Сказал ей и не ей — ее тени, преследовавшей молчаливой строгостью и раздражающей, порой трогательной верностью. О себе почти ничего не рассказывал — ему там было хорошо — и все. Запах дерева он любил, так что с удовольствием работал рубанком и долотом. И книг начитался. Даже Энгельса, которого не смог одолеть, когда от него это требовалось.
— В книгах про горы вычитал, да, папа?
Неожиданно отец осмелился взглянуть на нее прямо, не поверх очков.
Тюремная жизнь свела его с разношерстным людом. Один из товарищей по несчастью выделялся из всех своим произношением, привычками и внешним видом. Родом он был с предгорий Кавказа. Пригнав в Вильнюс вагон арбузов, ухитрился вывезти грузовик текстиля. С текстилем его и накрыли.
— Ничего мне не жалко, книжный человек, — так называл он меня, потому что считал дюже ученым, его же тюремное начальство все никак не могло загнать в третий класс начальной школы. — Ни того, что большие деньги погорели, ни того, что ржавеет в тайнике машина, ни молодой жены, которая спит с инспектором финотдела! Ничего не жалко, книжный человек, одних только гор. Загнусь, если не отпустят.
Кто ж отпустит! И он перерезал себе вены осколком стекла.

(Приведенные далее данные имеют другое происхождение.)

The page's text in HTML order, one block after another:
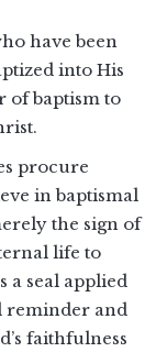
have been
into His
of baptism to
procure
in baptismal
the sign of
life to
a seal applied
reminder and
faithfulness
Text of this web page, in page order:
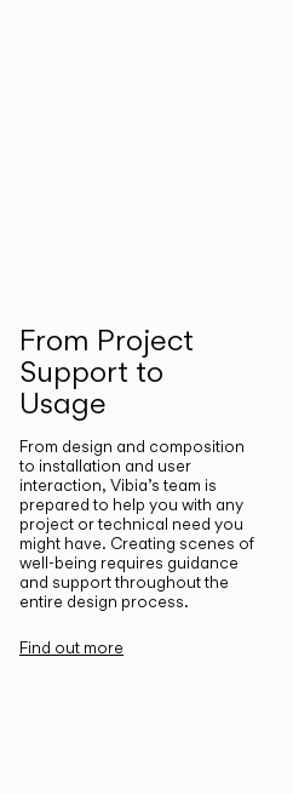
From Project
Support to
Usage
From design and composition
to installation and user
interaction, Vibia’s team is
prepared to help you with any
project or technical need you
might have. Creating scenes of
well-being requires guidance
and support throughout the
entire design process.
Find out more
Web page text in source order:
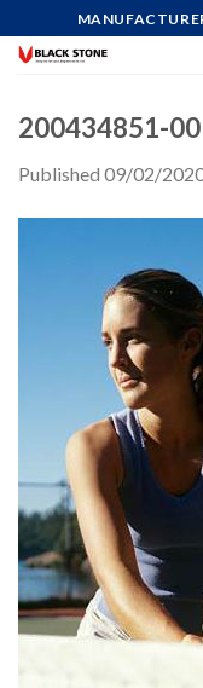
to
200434851-
Published 09/02/
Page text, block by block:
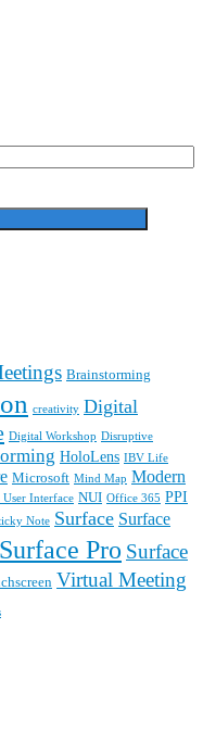
Brainstorming
creativity Digital
Digital Workshop Disruptive
HoloLens IBV Life
Microsoft Mind Map Modern
User Interface NUI Office 365 PPI
Note Surface Surface
Surface Pro Surface
Virtual Meeting
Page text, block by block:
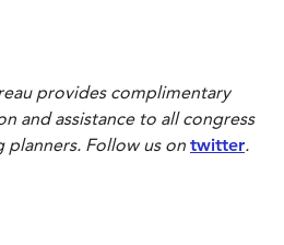
provides complimentary
and assistance to all congress
planners. Follow us on twitter.
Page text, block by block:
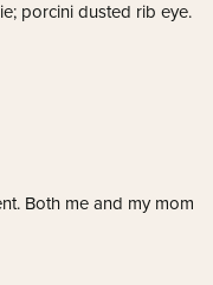
porcini dusted rib eye.
Both me and my mom
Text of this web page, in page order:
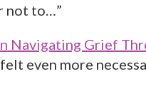
not to…”
Navigating Grief
even more
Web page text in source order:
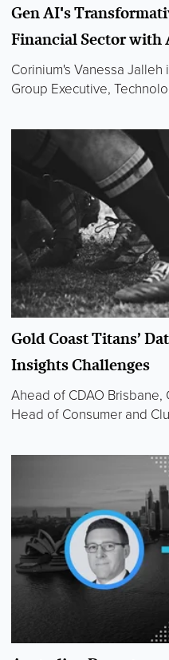
Gen AI's
Financial Sector with
Corinium's Vanessa
Group Executive,
Gold Coast Titans’
Insights Challenges
Ahead of CDAO Brisbane,
Head of Consumer and
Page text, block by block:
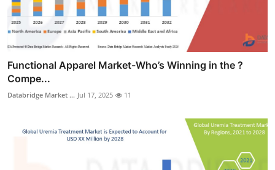
Functional Apparel Market-Who’s Winning in the ?
Compe...
Databridge Market ... Jul 17, 2025 11
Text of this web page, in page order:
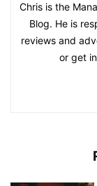
Chris is the
Blog. He is
reviews and
or get
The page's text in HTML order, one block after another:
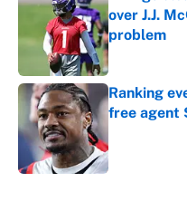
over J.J.
problem
Published by
Ranking
free agent
Published by
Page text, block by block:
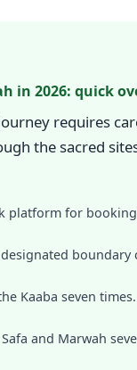
in 2026: quick
requires
the sacred
platform for
boundary
Kaaba seven times.
and Marwah

Спасли и отправили на юг, чтобы хоть сквозь решетку видел свои горы.
— Ничего нет нужнее для человека, чем горы… — Отец отвел взгляд, нырнул в свое скомканное прошлое.
…Ах, если бы кто-нибудь показал ей горы, за которые не жалко отдать жизнь!
— Сволочи! Морды таким надо бить! — скрипнул зубами отец, не обнаружив по возвращении бабушки Пруденции. Ее синюю железную кровать за гроши продали приехавшему на базар колхознику. — Сволочь твоя мать! Все сволочи!
По старой привычке он обращается к тени дочери, чтобы не встречаться с ее глазами — все понимающими, не осуждающими, но и не оправдывающими.
— А кто бы о твоей ледышке позаботился, не будь меня? — засмеялась мама. Она не обращала внимания на зубовный скрежет и ругань отца. — Чарочку хочешь? Есть настойка на травах.